▶ The task: Below are entries; copy exactly the lines from the one with "Programa contínuo de" through the one with "5.1. Tribunal de", both included, and leave out the rest.

▶ Supplied data:
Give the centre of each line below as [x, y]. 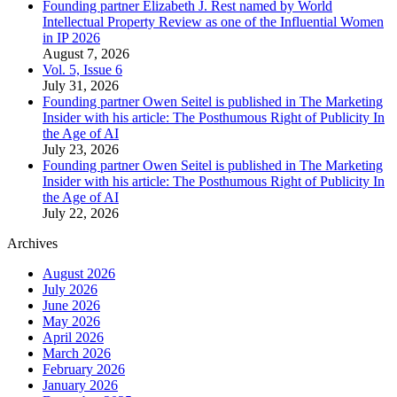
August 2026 [79, 274]
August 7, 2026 [86, 54]
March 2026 [77, 354]
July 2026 [70, 290]
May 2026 [71, 322]
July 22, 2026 [81, 214]
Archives [32, 244]
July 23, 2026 [81, 150]
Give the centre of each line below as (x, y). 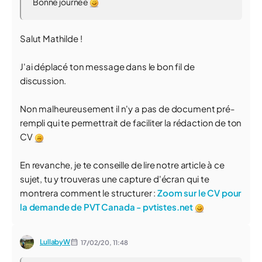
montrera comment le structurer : (89, 193)
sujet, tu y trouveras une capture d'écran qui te (115, 179)
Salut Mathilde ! (51, 38)
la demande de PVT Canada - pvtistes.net (107, 207)
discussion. (43, 80)
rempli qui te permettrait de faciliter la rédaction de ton (131, 123)
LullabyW (55, 242)
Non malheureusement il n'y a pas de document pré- (127, 108)
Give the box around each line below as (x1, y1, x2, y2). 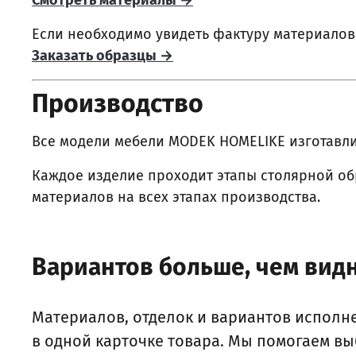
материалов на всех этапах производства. (32, 188, 320, 207)
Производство (32, 88, 203, 119)
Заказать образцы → (32, 47, 173, 65)
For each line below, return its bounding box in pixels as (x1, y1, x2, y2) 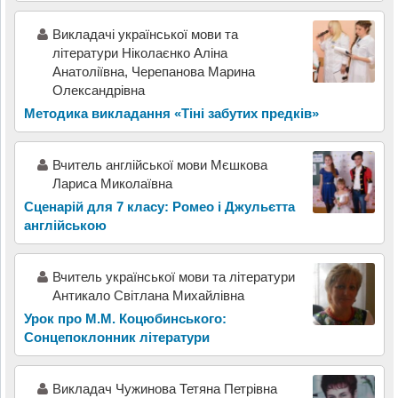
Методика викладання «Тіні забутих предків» (23, 106, 319, 122)
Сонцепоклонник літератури (23, 330, 210, 346)
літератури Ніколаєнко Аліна (52, 45, 227, 61)
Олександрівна (52, 83, 145, 99)
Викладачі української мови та (52, 27, 238, 43)
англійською (23, 218, 107, 234)
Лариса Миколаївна (52, 176, 172, 192)
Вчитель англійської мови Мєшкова (52, 157, 267, 173)
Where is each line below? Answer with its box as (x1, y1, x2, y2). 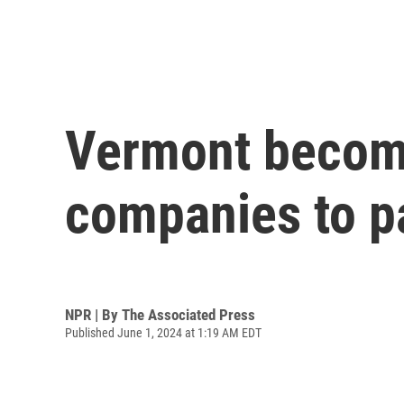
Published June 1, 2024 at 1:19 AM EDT (65, 325, 262, 340)
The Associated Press (122, 305, 255, 324)
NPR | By (65, 305, 122, 324)
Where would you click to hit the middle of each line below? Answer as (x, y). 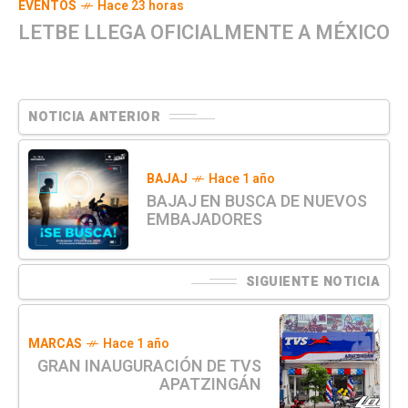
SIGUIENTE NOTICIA (312, 281)
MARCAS (55, 343)
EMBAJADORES (204, 219)
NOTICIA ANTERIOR (94, 117)
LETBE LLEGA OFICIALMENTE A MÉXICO (204, 32)
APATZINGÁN (210, 384)
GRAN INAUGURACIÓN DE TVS (149, 366)
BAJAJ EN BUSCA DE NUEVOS (257, 201)
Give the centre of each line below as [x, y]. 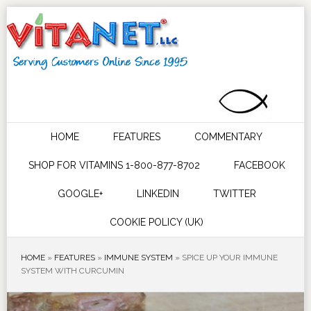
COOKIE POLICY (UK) [157, 222]
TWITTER [234, 194]
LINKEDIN [158, 194]
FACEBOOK [259, 165]
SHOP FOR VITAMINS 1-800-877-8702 [114, 165]
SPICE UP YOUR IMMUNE [229, 258]
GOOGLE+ [80, 194]
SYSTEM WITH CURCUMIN [72, 271]
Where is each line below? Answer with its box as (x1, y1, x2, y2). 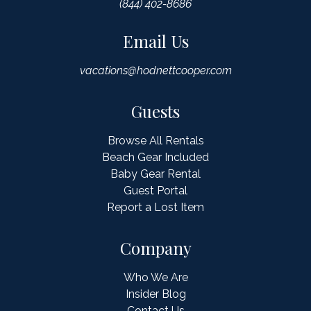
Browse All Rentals (107, 134, 204, 147)
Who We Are (123, 271, 188, 284)
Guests (131, 100, 180, 122)
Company (119, 237, 192, 259)
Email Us (122, 30, 189, 52)
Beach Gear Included (102, 151, 209, 164)
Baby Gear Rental (110, 167, 201, 180)
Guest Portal (124, 184, 187, 197)
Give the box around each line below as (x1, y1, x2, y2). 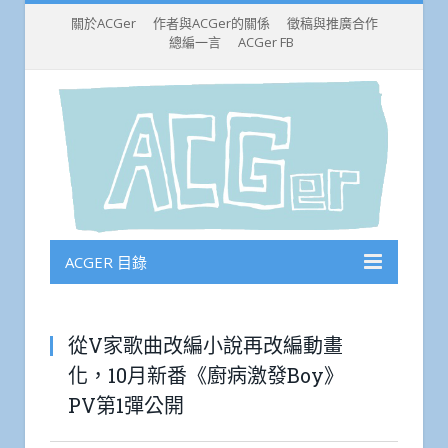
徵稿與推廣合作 (286, 14, 378, 32)
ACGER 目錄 (65, 252, 147, 273)
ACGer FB (237, 33, 294, 51)
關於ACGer (70, 14, 136, 32)
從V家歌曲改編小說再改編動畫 (68, 332, 343, 359)
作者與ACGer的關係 (152, 14, 270, 32)
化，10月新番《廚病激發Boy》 (68, 362, 344, 389)
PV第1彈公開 (68, 392, 184, 419)
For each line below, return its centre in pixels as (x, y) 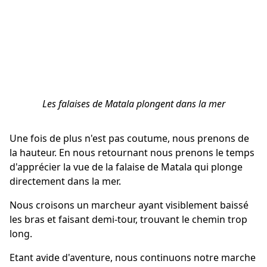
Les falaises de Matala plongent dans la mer (133, 103)
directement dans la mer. (65, 181)
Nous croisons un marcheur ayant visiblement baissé (129, 205)
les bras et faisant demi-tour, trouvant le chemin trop (128, 219)
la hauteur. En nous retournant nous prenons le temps (132, 152)
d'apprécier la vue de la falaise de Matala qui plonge (126, 167)
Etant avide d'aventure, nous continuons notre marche (133, 257)
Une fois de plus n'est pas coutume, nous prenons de (129, 138)
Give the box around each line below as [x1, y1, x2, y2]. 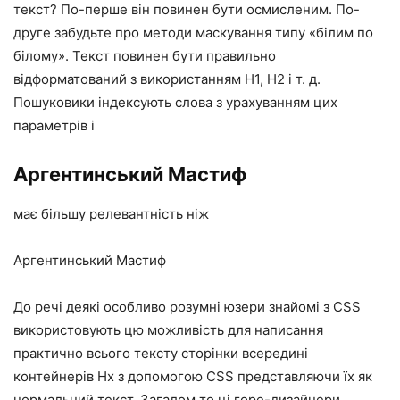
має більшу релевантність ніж [13, 205, 209, 223]
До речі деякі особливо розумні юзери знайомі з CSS [13, 298, 361, 316]
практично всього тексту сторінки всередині [13, 345, 308, 362]
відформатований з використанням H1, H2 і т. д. [13, 71, 321, 88]
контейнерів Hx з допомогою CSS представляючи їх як [13, 368, 372, 386]
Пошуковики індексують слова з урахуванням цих [13, 94, 337, 112]
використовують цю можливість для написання [13, 321, 323, 339]
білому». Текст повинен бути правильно [13, 47, 276, 65]
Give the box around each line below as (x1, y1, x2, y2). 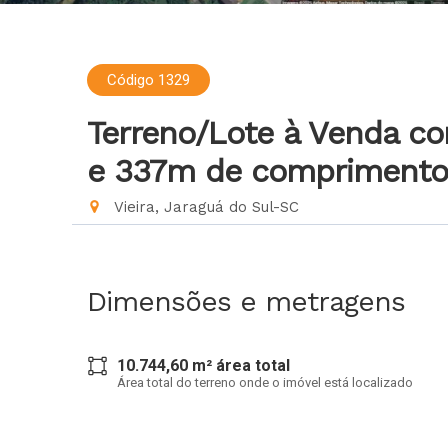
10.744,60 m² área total (117, 356, 290, 375)
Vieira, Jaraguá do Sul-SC (110, 198, 299, 216)
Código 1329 (107, 71, 190, 89)
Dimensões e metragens (87, 285, 405, 318)
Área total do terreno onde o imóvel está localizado (117, 375, 413, 390)
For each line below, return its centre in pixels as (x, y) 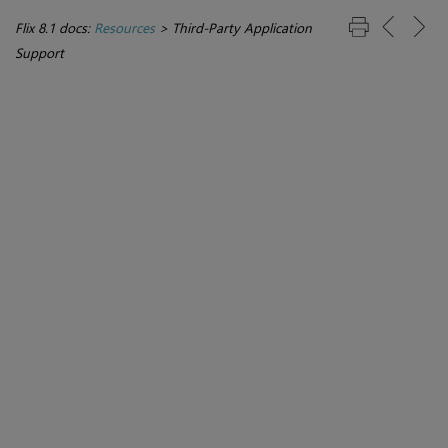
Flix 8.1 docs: (54, 28)
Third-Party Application (242, 28)
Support (39, 53)
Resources (124, 28)
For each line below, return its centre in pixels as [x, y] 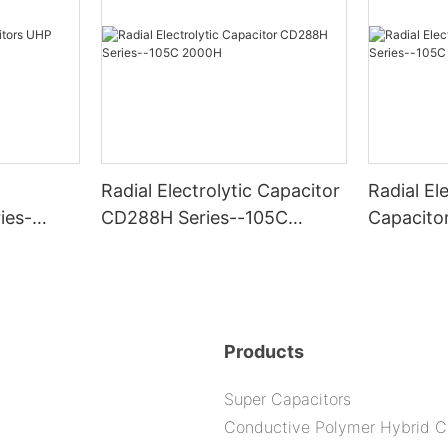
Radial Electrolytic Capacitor [221, 191]
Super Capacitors [287, 399]
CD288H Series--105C [195, 218]
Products [264, 352]
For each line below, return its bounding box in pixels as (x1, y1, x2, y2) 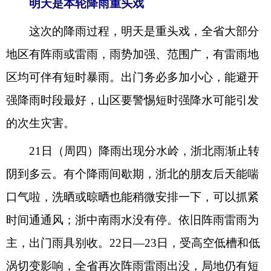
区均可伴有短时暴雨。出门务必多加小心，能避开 (6, 71, 259, 83)
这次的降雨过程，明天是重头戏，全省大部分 (6, 25, 259, 38)
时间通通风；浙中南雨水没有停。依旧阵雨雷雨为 (6, 214, 259, 226)
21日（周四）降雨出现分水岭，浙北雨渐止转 (6, 145, 260, 157)
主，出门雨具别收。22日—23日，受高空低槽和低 (6, 237, 260, 249)
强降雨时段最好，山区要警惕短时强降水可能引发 (6, 94, 259, 106)
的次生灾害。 (6, 117, 75, 129)
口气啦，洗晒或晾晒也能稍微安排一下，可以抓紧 (6, 191, 259, 203)
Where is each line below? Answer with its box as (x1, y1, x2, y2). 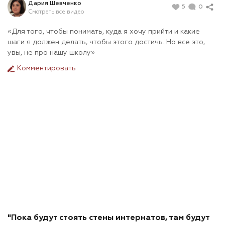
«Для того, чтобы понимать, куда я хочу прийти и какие (8, 28, 200, 36)
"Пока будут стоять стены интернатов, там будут (8, 214, 209, 222)
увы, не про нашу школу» (8, 49, 95, 57)
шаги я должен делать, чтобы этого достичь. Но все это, (8, 39, 205, 46)
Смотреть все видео (28, 9, 84, 15)
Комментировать (15, 65, 76, 72)
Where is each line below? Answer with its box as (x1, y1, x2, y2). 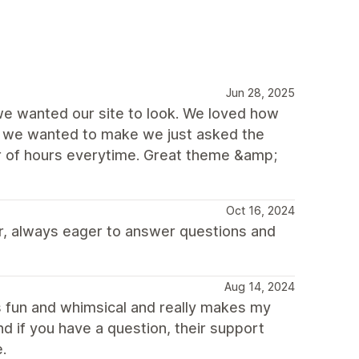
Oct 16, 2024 (226, 203, 295, 217)
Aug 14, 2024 (224, 279, 295, 293)
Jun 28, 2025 (226, 85, 295, 99)
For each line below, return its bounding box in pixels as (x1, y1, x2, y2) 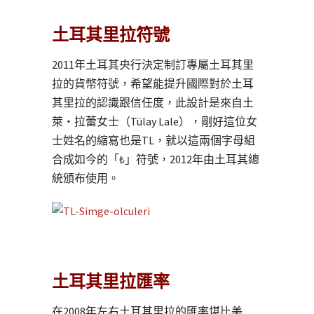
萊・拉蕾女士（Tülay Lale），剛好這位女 (52, 114, 257, 128)
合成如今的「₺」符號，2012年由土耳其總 (52, 151, 259, 166)
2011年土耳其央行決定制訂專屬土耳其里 (52, 57, 254, 71)
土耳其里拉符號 (52, 24, 170, 45)
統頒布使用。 (52, 170, 119, 185)
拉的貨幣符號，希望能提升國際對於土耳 (52, 76, 254, 90)
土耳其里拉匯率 (52, 271, 170, 292)
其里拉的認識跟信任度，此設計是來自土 (52, 95, 254, 109)
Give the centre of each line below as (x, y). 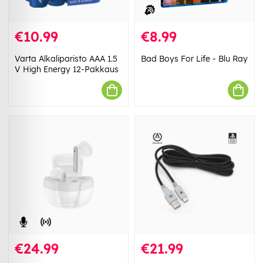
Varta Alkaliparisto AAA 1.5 (66, 59)
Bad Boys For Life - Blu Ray (194, 59)
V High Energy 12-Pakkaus (67, 70)
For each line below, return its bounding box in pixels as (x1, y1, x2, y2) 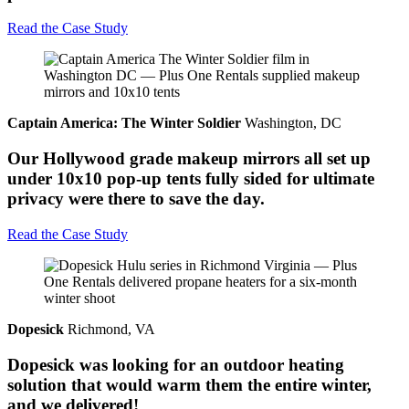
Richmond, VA (64, 320, 155, 337)
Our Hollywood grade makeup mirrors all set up (7, 149, 371, 169)
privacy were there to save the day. (7, 189, 265, 209)
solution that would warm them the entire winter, (7, 374, 372, 394)
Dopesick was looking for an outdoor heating (7, 354, 344, 374)
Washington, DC (241, 115, 341, 131)
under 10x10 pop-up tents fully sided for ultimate (7, 169, 374, 189)
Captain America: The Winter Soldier (7, 115, 241, 131)
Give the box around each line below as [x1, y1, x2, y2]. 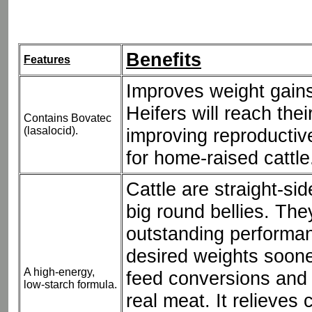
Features [24, 54, 70, 66]
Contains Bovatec [24, 112, 111, 125]
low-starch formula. [24, 279, 117, 291]
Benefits [126, 49, 201, 71]
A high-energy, [24, 266, 95, 279]
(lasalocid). [24, 125, 78, 137]
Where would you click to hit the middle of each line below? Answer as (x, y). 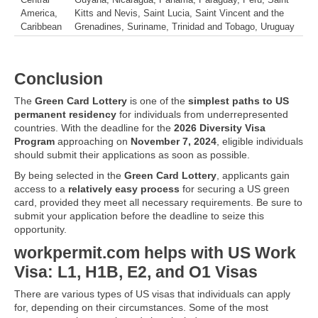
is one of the (158, 101)
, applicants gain (253, 176)
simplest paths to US (238, 101)
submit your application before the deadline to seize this (139, 216)
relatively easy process (124, 189)
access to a (41, 189)
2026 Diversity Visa (220, 128)
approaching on (93, 142)
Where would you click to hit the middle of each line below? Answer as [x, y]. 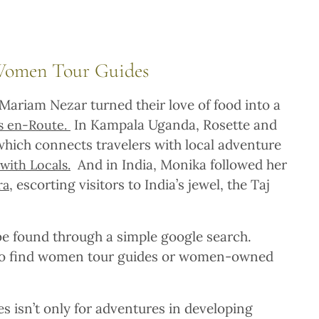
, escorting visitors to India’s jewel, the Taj [140, 184]
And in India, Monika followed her [179, 164]
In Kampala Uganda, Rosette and [174, 124]
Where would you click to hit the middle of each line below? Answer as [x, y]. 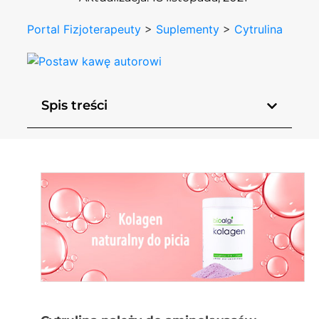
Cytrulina [259, 29]
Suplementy [188, 29]
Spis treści [75, 106]
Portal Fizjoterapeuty [84, 29]
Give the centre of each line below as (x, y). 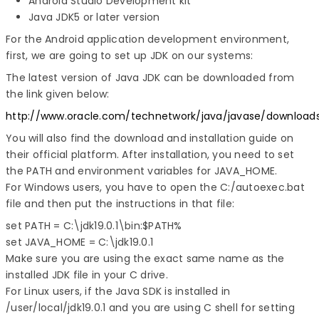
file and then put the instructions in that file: (120, 204)
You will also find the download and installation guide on (150, 138)
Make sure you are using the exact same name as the (145, 258)
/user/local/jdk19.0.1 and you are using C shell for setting (150, 308)
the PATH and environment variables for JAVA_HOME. (143, 171)
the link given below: (58, 94)
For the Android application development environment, (147, 39)
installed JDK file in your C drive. (88, 275)
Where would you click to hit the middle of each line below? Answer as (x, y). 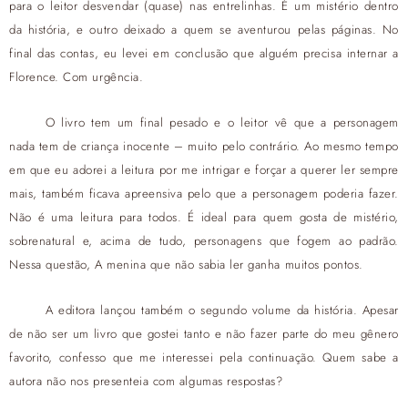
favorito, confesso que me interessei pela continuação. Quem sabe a (204, 357)
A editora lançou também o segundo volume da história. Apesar (222, 310)
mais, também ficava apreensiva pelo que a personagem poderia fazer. (204, 194)
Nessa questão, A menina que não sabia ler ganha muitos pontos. (186, 265)
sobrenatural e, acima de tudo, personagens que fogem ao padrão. (204, 241)
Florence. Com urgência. (76, 77)
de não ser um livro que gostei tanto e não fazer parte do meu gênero (204, 333)
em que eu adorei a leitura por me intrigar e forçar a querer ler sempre (204, 170)
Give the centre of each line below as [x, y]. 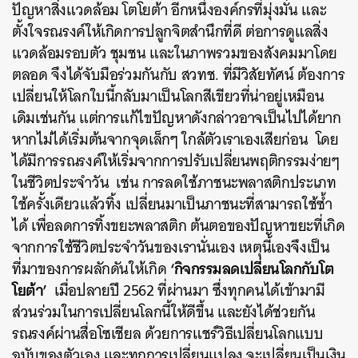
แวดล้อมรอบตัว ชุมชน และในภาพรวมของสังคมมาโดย [175, 53]
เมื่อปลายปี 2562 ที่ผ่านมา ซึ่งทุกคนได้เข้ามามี [186, 290]
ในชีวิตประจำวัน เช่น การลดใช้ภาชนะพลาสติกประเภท [174, 183]
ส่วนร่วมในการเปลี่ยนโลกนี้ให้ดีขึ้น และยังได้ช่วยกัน [164, 312]
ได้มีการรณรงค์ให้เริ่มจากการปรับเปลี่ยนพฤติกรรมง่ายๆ [176, 161]
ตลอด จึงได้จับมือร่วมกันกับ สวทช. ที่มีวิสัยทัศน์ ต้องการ [179, 75]
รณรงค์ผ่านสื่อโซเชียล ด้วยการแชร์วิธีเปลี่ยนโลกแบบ [168, 334]
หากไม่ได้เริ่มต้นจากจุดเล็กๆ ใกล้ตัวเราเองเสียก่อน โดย [175, 139]
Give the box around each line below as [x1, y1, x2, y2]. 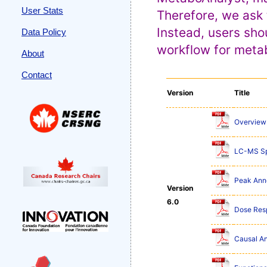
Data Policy [21, 27, 66, 37]
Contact [21, 70, 52, 80]
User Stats [21, 5, 63, 15]
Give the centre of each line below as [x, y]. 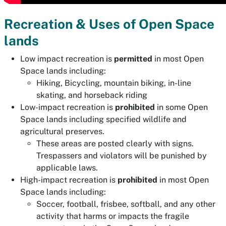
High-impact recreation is [69, 180]
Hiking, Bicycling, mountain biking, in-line [114, 83]
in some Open [181, 107]
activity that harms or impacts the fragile [113, 216]
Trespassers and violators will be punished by [122, 156]
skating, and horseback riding [92, 95]
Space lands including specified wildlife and [103, 119]
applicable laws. [67, 168]
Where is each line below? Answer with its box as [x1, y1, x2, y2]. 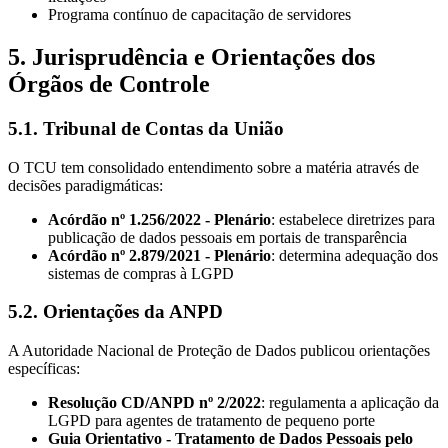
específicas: [8, 360, 80, 378]
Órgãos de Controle [8, 70, 210, 97]
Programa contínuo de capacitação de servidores [48, 6, 351, 24]
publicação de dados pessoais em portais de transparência [48, 228, 407, 246]
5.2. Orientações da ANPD [8, 301, 223, 323]
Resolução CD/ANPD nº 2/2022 [48, 394, 261, 412]
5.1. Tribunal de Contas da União [8, 117, 284, 139]
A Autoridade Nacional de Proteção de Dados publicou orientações [8, 342, 430, 360]
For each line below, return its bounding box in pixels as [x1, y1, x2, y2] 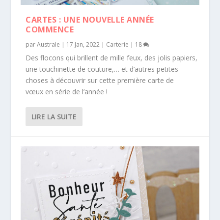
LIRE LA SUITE [31, 111, 77, 121]
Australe [37, 40, 60, 49]
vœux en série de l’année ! [26, 86, 108, 96]
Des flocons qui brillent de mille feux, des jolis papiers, [26, 53, 198, 62]
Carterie [106, 40, 129, 49]
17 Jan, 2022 [66, 40, 100, 49]
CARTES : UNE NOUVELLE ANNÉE [26, 14, 154, 25]
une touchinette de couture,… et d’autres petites [26, 64, 179, 74]
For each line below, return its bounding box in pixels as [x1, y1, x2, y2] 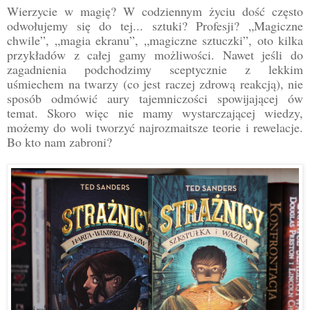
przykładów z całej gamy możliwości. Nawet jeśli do [7, 46, 303, 64]
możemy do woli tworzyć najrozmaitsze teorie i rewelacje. [7, 119, 303, 136]
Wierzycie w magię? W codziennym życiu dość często [7, 3, 303, 20]
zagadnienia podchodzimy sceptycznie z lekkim [7, 61, 303, 78]
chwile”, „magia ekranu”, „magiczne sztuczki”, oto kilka [7, 32, 303, 49]
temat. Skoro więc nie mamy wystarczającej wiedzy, [7, 104, 303, 122]
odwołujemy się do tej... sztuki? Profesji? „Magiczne [7, 17, 303, 35]
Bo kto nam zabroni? [7, 134, 112, 151]
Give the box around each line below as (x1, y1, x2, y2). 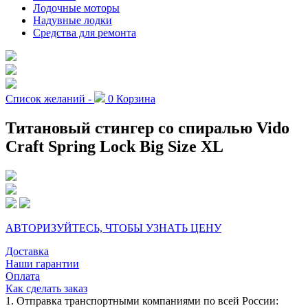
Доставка (5, 245, 49, 257)
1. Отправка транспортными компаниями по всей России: (5, 294, 278, 307)
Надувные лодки (33, 14, 112, 26)
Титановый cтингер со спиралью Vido (5, 118, 289, 137)
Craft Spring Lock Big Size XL (5, 137, 223, 155)
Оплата (5, 269, 40, 282)
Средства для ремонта (33, 26, 136, 38)
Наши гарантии (5, 257, 79, 269)
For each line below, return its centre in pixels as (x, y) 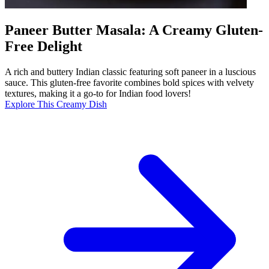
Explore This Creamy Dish (56, 104)
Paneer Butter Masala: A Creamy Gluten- (134, 30)
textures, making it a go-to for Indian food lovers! (98, 94)
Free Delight (44, 47)
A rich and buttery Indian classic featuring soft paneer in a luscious (130, 72)
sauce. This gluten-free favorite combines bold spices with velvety (129, 83)
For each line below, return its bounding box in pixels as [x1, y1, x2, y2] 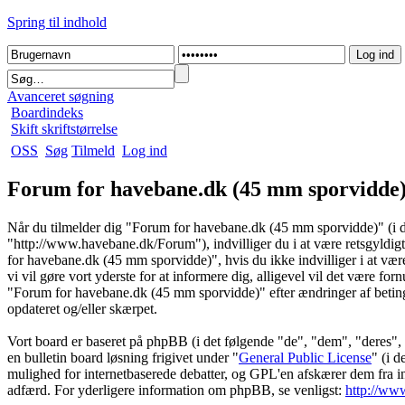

▶ Result of the exercise:
Programa contínuo de capacitação de servidores [48, 6, 351, 24]
publicação de dados pessoais em portais de transparência [48, 228, 407, 246]
5.2. Orientações da ANPD [8, 301, 223, 323]
Resolução CD/ANPD nº 2/2022 [48, 394, 261, 412]
5.1. Tribunal de Contas da União [8, 117, 284, 139]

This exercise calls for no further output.